Emily Harris thought the poem she’d looked at was good—quite the load of fear and loathing packed into nineteen lines, she’d said. She’d even suggested a couple of corrections that seemed like good ones, but Emily Harris hadn’t written End for End or Cardiac Street. What Emily Harris had written were two books of literary criticism published by the college press. Barbara checked online.

This morning, after she’d started to believe she would hear nothing, she had gotten an email from Olivia Kingsbury.

I have read your poem. If your schedule permits, please come and visit with me at 2 PM this afternoon. If your schedule does not permit, please reply to my email address. I am sorry about the short notice. It had been signed Olivia.

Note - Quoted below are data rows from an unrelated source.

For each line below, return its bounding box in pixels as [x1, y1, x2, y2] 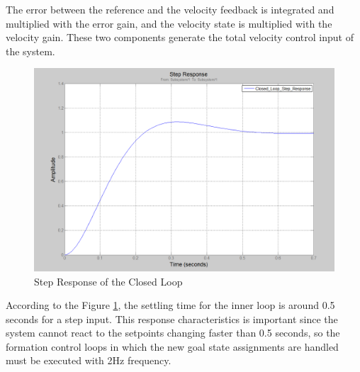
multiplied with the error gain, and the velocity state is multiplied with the [6, 16, 332, 30]
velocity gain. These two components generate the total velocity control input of [6, 30, 354, 45]
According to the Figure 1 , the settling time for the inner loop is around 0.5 [6, 298, 335, 312]
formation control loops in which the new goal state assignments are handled [6, 339, 339, 354]
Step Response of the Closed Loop [34, 274, 183, 288]
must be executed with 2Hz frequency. [6, 353, 171, 368]
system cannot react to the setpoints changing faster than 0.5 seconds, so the [6, 325, 340, 340]
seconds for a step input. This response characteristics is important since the [6, 311, 338, 326]
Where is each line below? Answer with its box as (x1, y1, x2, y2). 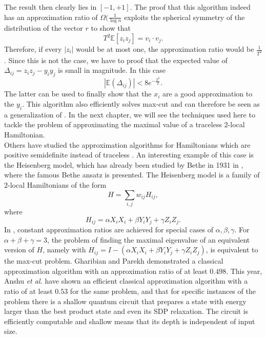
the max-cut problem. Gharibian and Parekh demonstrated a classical (4, 255, 223, 266)
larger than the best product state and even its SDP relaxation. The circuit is (4, 306, 249, 316)
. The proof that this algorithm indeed (130, 2, 251, 12)
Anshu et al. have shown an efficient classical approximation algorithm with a (4, 275, 248, 286)
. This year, (226, 265, 262, 276)
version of (4, 244, 34, 255)
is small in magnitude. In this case (58, 65, 166, 75)
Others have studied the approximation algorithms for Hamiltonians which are (4, 139, 251, 150)
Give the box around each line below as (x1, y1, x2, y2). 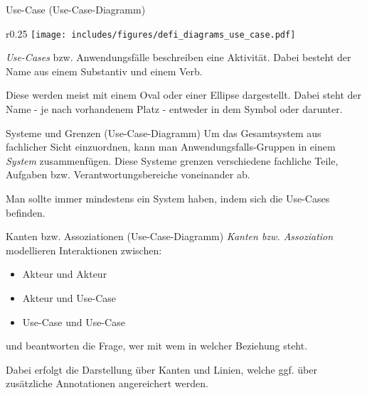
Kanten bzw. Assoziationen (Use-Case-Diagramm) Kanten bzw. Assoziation (6, 229, 334, 244)
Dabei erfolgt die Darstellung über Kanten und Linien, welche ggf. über (6, 362, 317, 377)
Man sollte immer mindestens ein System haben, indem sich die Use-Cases (6, 191, 330, 205)
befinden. (6, 205, 46, 220)
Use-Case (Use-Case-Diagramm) (6, 2, 146, 16)
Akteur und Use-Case (22, 290, 117, 305)
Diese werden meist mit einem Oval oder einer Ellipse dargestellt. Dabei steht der (6, 87, 362, 102)
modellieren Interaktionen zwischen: (6, 242, 162, 257)
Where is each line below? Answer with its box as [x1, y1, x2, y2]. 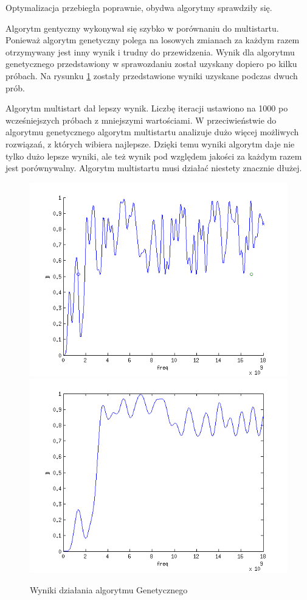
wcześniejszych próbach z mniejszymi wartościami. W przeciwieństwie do [5, 113, 277, 126]
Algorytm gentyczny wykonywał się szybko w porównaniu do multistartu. [5, 21, 279, 34]
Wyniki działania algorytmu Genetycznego [30, 583, 188, 596]
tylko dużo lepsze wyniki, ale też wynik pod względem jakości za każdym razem [5, 149, 302, 162]
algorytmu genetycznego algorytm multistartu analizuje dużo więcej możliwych [5, 125, 299, 138]
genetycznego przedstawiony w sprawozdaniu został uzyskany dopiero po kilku [5, 57, 297, 70]
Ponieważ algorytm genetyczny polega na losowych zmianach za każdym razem [5, 34, 300, 46]
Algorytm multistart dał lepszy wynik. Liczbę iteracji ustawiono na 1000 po [5, 102, 288, 115]
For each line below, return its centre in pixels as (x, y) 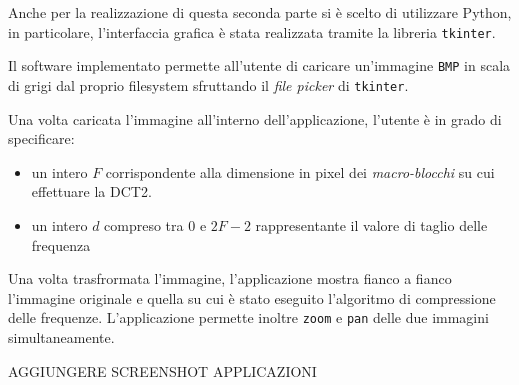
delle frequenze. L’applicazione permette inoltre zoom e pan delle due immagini (248, 317)
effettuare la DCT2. (91, 191)
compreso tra (144, 224)
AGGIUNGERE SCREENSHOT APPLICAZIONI (162, 370)
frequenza (61, 244)
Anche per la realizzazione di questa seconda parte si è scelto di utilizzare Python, (260, 12)
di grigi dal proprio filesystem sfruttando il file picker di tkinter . (208, 84)
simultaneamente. (61, 336)
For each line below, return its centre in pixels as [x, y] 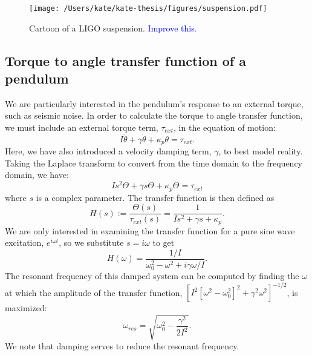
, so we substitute [91, 242]
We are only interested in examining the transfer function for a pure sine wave [150, 230]
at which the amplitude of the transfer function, [94, 292]
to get [164, 242]
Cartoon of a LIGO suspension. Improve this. [113, 28]
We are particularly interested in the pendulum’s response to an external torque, [154, 103]
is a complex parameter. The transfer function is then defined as [155, 197]
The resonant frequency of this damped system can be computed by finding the [152, 276]
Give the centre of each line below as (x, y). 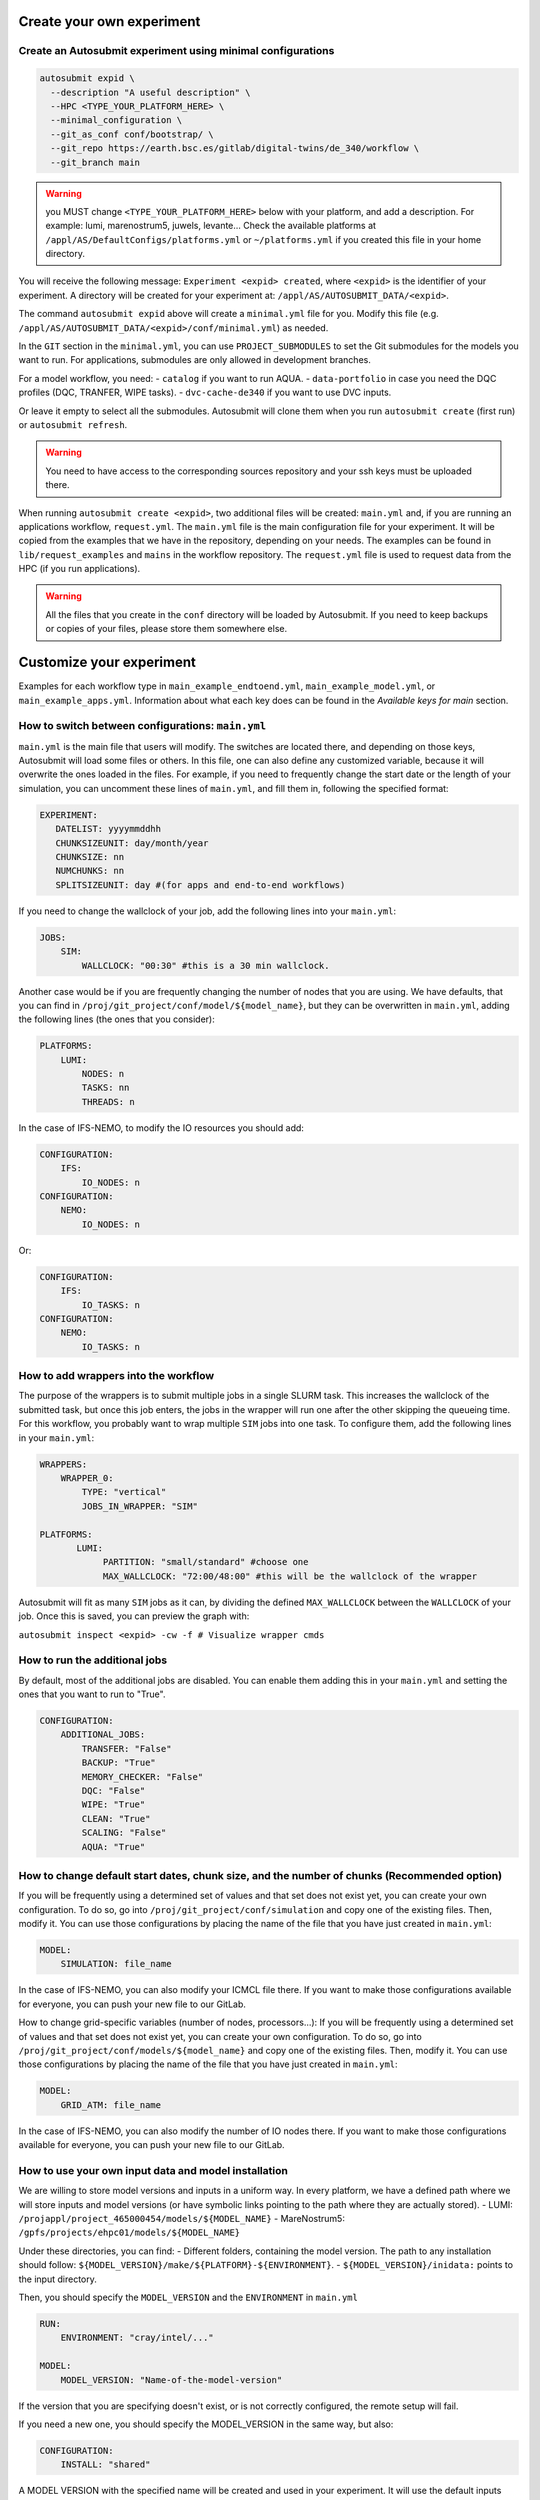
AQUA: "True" (113, 1846)
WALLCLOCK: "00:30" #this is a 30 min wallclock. (205, 965)
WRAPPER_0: (87, 1478)
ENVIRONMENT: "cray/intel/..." (137, 2338)
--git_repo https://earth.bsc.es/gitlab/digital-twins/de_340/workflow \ (235, 148)
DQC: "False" (113, 1790)
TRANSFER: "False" (126, 1748)
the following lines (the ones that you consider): (116, 1019)

Barbara reminds herself that she has been invited, and that has to mean something, but what if she makes an ass of herself? What if she can’t even open her mouth, only stare like a complete dummocks? Thank God she didn’t tell her parents or Jerome where she was going this afternoon. Thank God she hadn’t told anyb

The door of 70 Ridge Road opens, and a fabulously old woman emerges, swaddled in a fur coat that comes down to her ankles and walking on two canes. “Are you just going to stand there, young woman? Come in, come in. I have no tolerance for the cold.”

Feeling outside herself—observing herself—Barbara walks to the porch and mounts the steps. Olivia Kingsbury holds out a frail hand. “Gently, young woman, gently. No squeezing.”